Conçu au départ par Nicolas Bourriaud sous la précédente mandature de Philippe Saurel, le MoCo était pensé depuis son ouverture en 2019 comme un Hôtel des Collections, autrement dit un centre d’art contemporain, ou un “musée sans collection” mais pas un musée au sens strict du terme, la différence entre musée et centre d’art passant notamment par la constitution d’un fonds d’œuvres.

Le MoCo première mouture visait à accueillir des collections privées ou publiques venant de l’extérieur. Un choix qui avait l’intérêt d’être en phase avec les préoccupations environnementales de l’époque, puisque chaque exposition équivalait à un seul déplacement, les œuvres venant toutes du même lieu.
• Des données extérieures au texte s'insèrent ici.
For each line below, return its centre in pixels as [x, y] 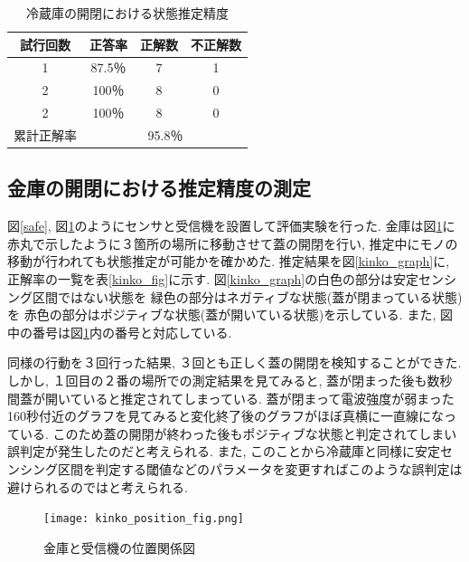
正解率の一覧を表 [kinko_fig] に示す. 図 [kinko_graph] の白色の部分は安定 [213, 279]
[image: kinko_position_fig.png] [144, 519]
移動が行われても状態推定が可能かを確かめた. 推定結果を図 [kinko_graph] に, [229, 261]
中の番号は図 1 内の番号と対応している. [120, 332]
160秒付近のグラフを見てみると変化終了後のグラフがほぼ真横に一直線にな [225, 416]
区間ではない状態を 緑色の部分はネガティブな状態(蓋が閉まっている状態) [247, 296]
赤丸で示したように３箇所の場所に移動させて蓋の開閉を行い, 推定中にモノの [233, 243]
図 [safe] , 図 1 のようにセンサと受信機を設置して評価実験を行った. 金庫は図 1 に [231, 226]
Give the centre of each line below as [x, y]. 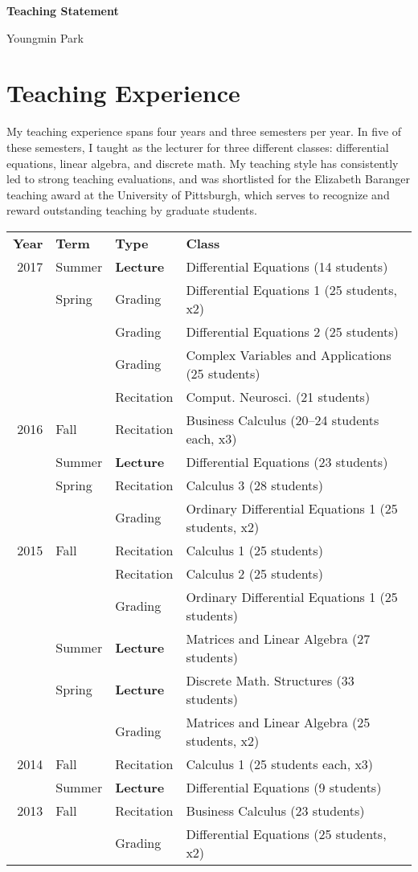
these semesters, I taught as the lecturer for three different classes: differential [198, 147]
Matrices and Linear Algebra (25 [278, 722]
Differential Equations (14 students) [287, 266]
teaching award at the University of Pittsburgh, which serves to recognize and [198, 194]
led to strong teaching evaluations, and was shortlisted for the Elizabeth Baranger [208, 179]
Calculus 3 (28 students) [254, 485]
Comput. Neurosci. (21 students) [278, 396]
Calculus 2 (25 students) [254, 573]
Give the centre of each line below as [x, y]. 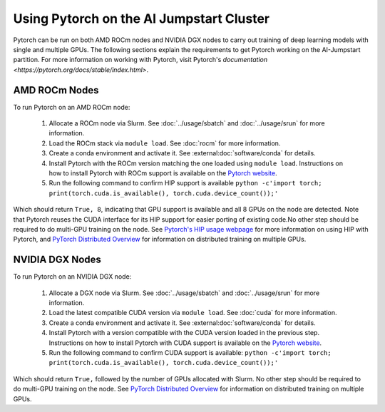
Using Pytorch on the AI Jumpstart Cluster [142, 19]
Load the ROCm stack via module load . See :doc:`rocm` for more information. [165, 143]
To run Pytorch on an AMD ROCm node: [72, 107]
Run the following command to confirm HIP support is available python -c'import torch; [185, 183]
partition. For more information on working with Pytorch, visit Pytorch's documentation [140, 60]
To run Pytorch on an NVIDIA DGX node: [72, 277]
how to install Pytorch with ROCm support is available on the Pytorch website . [163, 173]
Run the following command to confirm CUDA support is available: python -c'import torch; [190, 352]
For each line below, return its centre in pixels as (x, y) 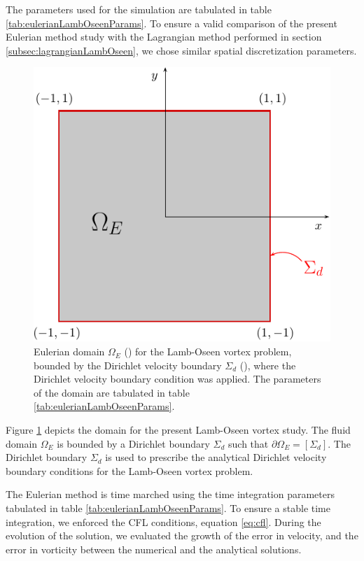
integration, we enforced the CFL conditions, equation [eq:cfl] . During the (163, 521)
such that (248, 443)
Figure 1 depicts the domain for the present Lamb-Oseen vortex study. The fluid (178, 430)
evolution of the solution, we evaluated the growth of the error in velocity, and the (182, 535)
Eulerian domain (69, 351)
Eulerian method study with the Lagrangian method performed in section (164, 37)
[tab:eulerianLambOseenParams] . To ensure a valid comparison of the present (171, 23)
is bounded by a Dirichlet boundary (133, 443)
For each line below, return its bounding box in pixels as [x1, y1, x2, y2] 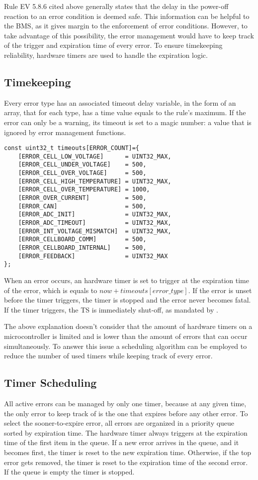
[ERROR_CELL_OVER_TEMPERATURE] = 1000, [18, 186, 150, 193]
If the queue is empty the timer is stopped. [4, 467, 135, 477]
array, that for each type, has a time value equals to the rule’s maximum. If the [4, 107, 246, 118]
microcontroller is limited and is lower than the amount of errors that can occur [4, 330, 248, 341]
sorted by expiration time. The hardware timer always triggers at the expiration [4, 427, 248, 438]
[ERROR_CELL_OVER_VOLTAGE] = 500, [18, 169, 147, 177]
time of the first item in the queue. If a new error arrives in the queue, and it [4, 437, 239, 448]
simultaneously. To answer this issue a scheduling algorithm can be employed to [4, 340, 247, 351]

Nouvelle mairie, nouveau directeur avec la nomination de Numa Hambursin en 2021, et nouveau projet: le Moco peut désormais organiser des expositions monographiques ou thématiques, faisant venir des œuvres d’un peu partout. Et depuis peu, il peut également acquérir des œuvres.
La ville et la métropole de Montpellier ont pour cela modifié les statuts de l’établissement, tout en précisant qu’il ne s’agirait que d’acquisitions ponctuelles et qu’il ne s’agit pas de constituer un fonds d’œuvres proprement dit.
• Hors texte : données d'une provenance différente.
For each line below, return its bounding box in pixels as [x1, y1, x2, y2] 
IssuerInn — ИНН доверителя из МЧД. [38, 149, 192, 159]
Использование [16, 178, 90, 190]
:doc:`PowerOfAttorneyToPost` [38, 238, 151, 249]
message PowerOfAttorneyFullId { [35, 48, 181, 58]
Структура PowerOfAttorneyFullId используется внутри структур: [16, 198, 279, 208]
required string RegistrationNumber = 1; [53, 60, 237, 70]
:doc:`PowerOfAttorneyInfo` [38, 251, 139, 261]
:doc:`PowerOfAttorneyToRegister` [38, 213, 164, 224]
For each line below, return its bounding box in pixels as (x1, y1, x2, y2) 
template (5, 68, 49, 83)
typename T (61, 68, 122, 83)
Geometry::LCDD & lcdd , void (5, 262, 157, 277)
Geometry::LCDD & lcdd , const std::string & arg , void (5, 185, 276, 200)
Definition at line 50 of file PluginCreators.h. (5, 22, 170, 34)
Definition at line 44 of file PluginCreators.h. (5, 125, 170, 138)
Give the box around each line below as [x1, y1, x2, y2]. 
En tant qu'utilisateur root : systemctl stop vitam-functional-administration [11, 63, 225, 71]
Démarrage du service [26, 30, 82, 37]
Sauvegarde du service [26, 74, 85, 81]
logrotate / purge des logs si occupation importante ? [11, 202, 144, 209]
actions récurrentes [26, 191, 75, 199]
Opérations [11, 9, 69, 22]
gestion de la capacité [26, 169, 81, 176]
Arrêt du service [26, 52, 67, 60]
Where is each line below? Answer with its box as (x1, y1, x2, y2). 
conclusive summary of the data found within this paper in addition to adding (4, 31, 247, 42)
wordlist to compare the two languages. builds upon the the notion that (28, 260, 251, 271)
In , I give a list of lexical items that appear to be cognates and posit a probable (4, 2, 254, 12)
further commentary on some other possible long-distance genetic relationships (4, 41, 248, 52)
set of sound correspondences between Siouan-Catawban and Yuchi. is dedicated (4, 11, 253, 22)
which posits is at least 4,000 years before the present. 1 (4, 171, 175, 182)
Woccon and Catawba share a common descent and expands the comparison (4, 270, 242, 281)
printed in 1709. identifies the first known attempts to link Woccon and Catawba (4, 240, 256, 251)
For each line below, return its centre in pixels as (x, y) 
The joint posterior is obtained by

Bernard Travier, conseiller métropolitain sous Philippe Saurel, a pris la parole pour demander l’intérêt de cette politique, rappelant d’une part qu’en matière d’art contemporain, il y avait déjà le Frac qui constituait une collection à Montpellier et que d’autre part, les réserves du Musée Fabre étaient remplies.
Le maire actuel a confirmé lors du conseil d’administration du MoCo que celui-ci “n’a pas vocation à se lancer dans une politique d’acquisition”. Tout au plus “quelques opportunités dans le cadre d’une exposition”.

De son côté Clare Hart, élue au conseil municipal, a précisé que ce changement de statut permettrait aussi au MoCo d’accepter d’éventuelles donations d’artistes ou de collectionneurs.